# EXTRACTED ENTRIES:
════════════════
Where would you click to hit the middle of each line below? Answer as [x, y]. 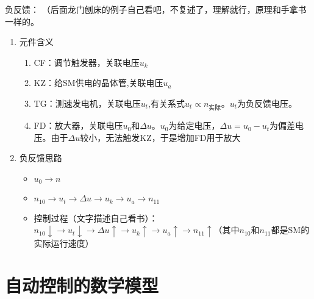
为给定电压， [194, 125]
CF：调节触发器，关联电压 [87, 62]
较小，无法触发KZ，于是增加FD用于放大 [160, 137]
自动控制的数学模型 [82, 285]
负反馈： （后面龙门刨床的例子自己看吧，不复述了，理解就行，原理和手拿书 [156, 9]
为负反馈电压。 [267, 103]
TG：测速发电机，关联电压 [87, 103]
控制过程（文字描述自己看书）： [96, 218]
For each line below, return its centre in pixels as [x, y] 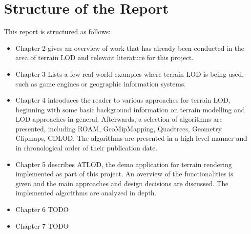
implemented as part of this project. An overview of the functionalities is [124, 174]
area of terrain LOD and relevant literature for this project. [105, 57]
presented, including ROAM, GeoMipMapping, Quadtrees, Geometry [119, 128]
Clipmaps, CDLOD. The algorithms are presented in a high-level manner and [131, 138]
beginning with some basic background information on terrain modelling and [130, 109]
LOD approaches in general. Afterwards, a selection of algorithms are [119, 119]
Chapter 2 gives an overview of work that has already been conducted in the [130, 48]
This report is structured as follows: [57, 32]
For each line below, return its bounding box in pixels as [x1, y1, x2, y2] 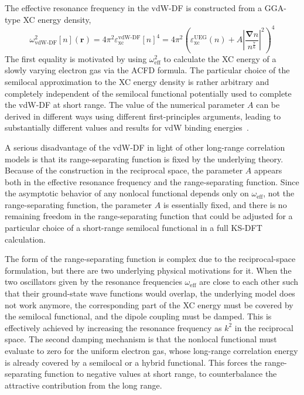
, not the [263, 187, 295, 199]
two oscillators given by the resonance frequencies [5, 275, 182, 288]
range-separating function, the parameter [5, 198, 152, 210]
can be [256, 98, 280, 111]
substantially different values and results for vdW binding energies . [5, 121, 249, 134]
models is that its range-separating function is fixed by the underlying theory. [5, 152, 283, 165]
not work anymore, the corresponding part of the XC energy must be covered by [5, 298, 293, 311]
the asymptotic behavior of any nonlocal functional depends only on [5, 187, 249, 199]
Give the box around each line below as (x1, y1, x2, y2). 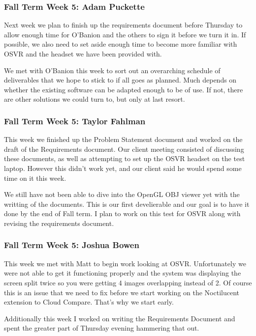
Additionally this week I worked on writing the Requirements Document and (4, 313, 235, 323)
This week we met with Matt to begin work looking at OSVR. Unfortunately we (4, 258, 246, 268)
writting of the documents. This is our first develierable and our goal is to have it (4, 198, 250, 209)
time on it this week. (4, 172, 66, 183)
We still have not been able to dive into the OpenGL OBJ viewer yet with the (4, 189, 240, 199)
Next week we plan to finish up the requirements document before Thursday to (4, 20, 243, 30)
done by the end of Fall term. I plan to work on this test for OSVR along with (4, 208, 241, 219)
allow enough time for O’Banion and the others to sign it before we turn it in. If (4, 29, 246, 39)
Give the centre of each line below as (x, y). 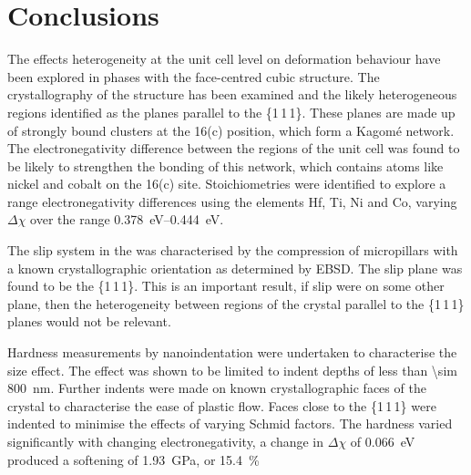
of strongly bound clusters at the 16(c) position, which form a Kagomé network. (231, 130)
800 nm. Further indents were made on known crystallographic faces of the (217, 388)
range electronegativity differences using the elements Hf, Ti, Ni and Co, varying (232, 201)
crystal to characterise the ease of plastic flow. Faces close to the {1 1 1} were (222, 405)
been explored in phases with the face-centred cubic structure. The (194, 76)
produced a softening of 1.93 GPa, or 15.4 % (133, 459)
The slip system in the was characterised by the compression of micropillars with (233, 250)
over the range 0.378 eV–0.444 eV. (127, 219)
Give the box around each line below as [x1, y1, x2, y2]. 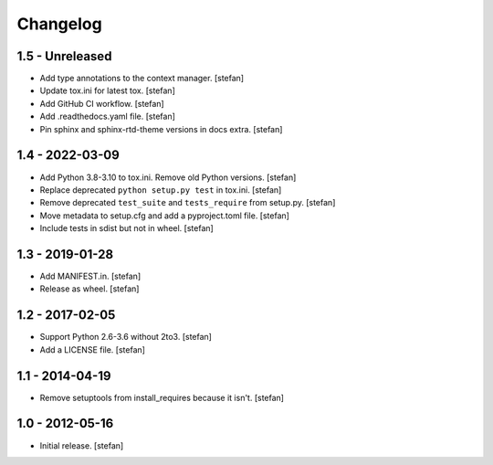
════════════════
# PROBLEM DESCRIPTION:
Bring together each line above where the string "range" turns up.

# RESPONSE AREA:
range-separating function, the parameter [5, 198, 152, 210]
models is that its range-separating function is fixed by the underlying theory. [5, 152, 283, 165]
range electronegativity differences using the elements Hf, Ti, Ni and Co, varying (232, 201)
over the range 0.378 eV–0.444 eV. (127, 219)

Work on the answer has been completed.